__DATA FOR THIS EXERCISE__:
[Start of Attachment]
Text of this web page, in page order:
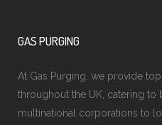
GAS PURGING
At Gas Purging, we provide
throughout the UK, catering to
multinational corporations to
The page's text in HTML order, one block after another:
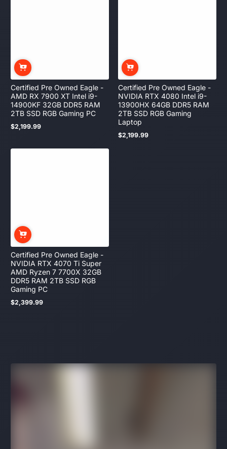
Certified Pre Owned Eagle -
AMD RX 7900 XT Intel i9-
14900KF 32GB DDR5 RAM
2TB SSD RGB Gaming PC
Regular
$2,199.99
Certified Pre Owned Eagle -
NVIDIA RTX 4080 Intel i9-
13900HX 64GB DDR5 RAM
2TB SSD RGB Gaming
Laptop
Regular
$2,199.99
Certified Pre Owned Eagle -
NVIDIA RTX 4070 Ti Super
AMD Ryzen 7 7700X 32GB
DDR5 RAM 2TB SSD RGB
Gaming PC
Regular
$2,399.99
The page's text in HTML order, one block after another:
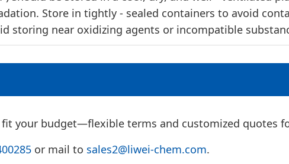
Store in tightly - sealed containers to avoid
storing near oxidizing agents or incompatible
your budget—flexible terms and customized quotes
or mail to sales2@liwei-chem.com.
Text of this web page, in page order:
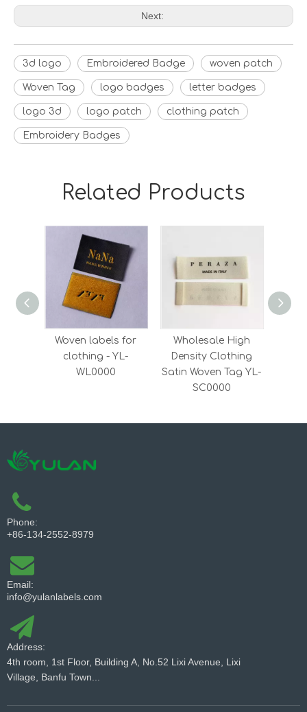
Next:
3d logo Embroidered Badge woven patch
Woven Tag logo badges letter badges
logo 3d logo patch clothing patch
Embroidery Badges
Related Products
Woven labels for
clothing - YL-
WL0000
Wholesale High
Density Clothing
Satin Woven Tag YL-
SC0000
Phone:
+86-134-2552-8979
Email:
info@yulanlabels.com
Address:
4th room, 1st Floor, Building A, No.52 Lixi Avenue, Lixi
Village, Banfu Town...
[End of Attachment]
[Start of Attachment]
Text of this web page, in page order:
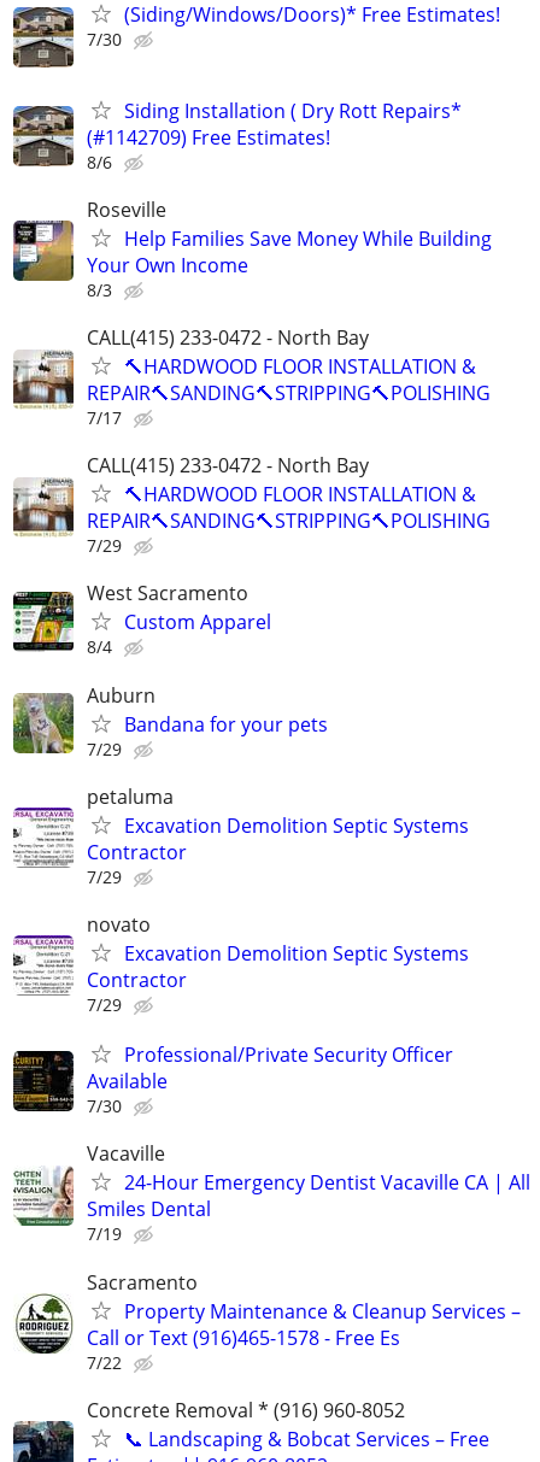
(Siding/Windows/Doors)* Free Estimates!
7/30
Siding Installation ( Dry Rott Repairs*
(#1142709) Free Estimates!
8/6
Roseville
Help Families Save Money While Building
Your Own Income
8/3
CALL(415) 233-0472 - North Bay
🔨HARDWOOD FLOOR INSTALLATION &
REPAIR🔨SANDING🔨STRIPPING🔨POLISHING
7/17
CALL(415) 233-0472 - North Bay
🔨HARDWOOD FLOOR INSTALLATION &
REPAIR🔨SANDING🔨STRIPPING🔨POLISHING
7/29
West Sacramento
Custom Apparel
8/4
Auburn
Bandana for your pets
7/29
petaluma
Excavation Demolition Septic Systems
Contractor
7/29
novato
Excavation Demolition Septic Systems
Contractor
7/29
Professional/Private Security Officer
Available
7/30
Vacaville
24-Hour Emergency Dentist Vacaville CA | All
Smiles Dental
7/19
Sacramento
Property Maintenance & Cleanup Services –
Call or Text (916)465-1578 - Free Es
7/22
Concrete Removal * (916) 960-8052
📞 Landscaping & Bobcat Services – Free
[End of Attachment]
__WHAT TO DO__: Could you reproduce exactly the lines of the entries above, from the one with "Satin Woven Tag" through the one with "Village, Banfu Town...", and nothing else?

__RESPONSE BOX__:
Satin Woven Tag YL-
SC0000
Phone:
+86-134-2552-8979
Email:
info@yulanlabels.com
Address:
4th room, 1st Floor, Building A, No.52 Lixi Avenue, Lixi
Village, Banfu Town...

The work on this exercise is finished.